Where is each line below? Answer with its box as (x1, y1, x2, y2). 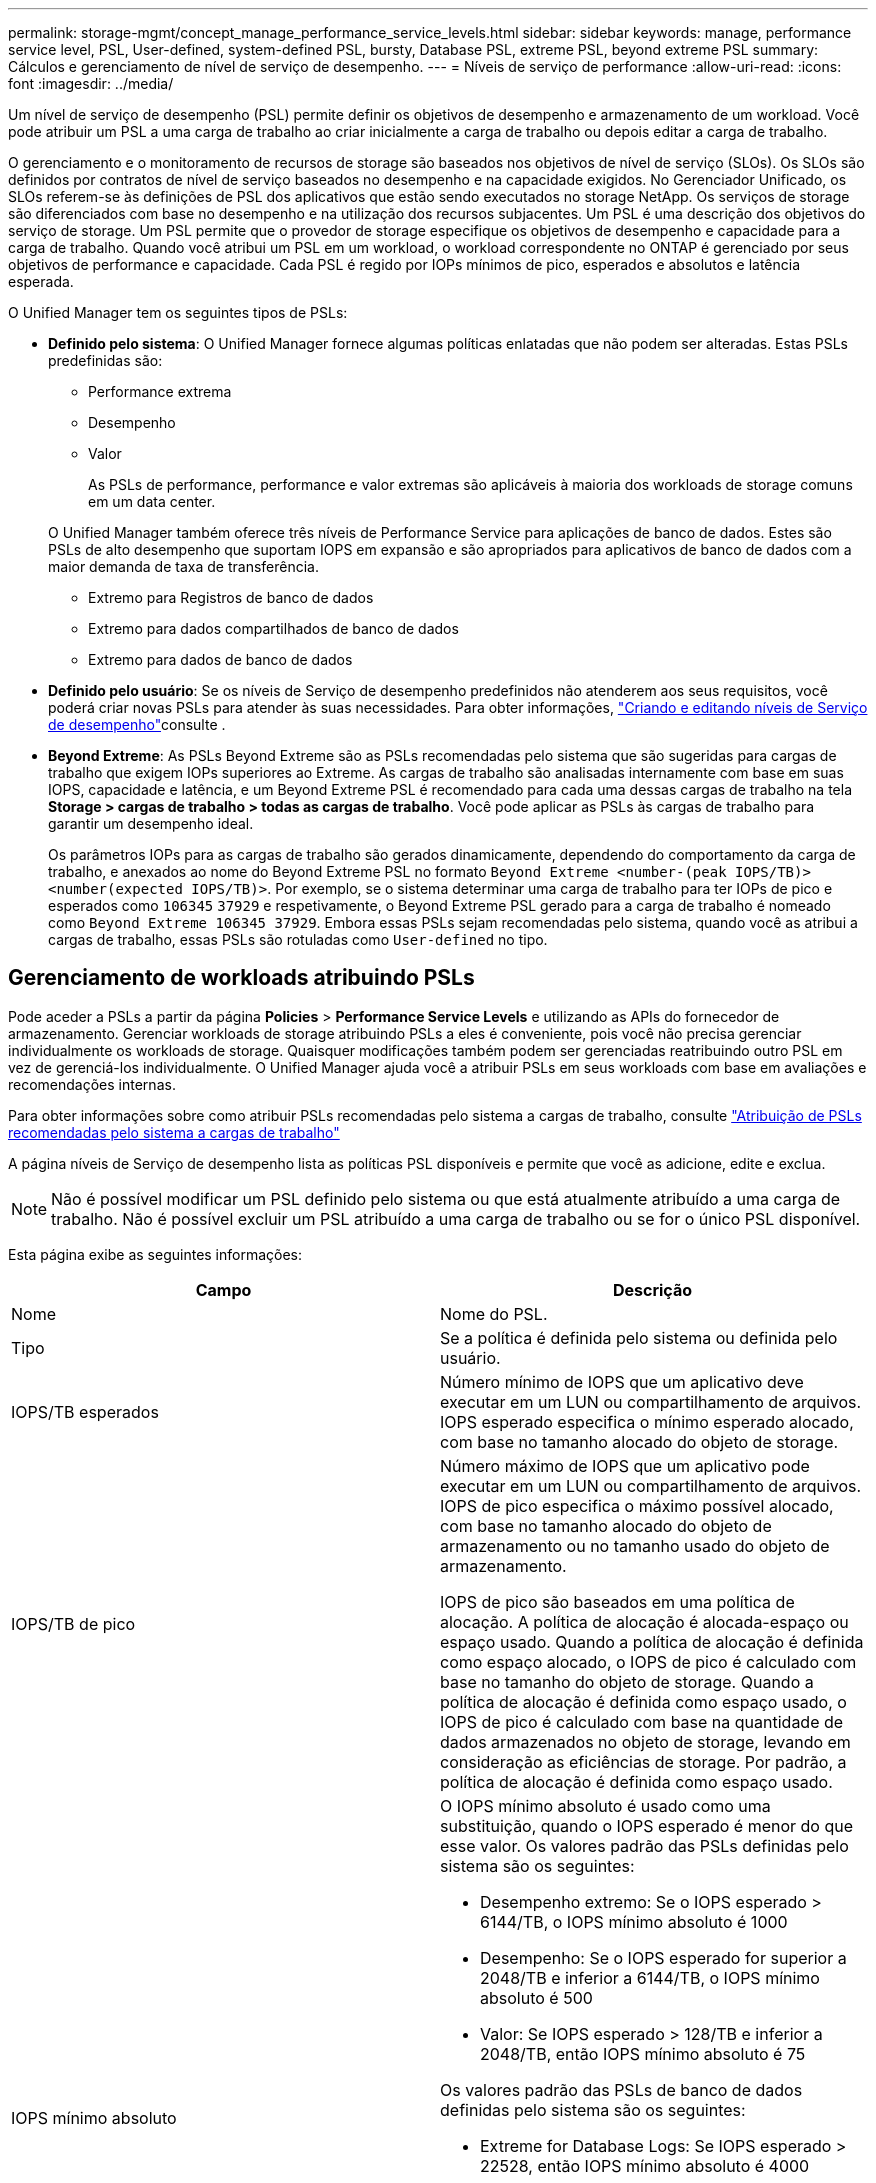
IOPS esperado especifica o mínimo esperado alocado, (440, 1411, 854, 1432)
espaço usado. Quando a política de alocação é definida (440, 1631, 864, 1652)
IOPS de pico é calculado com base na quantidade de (440, 1711, 844, 1732)
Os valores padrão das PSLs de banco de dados (440, 2079, 803, 2100)
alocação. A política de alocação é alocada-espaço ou (440, 1611, 849, 1632)
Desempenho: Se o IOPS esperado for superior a (480, 1947, 847, 1968)
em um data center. (88, 493, 216, 510)
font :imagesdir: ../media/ (8, 75, 174, 92)

→ Requirement: Which lines in the records above contain the word "alocação"? Return each of them.

→ Solution to the exercise:
espaço usado. Quando a política de alocação é definida (440, 1631, 864, 1652)
alocação. A política de alocação é alocada-espaço ou (440, 1611, 849, 1632)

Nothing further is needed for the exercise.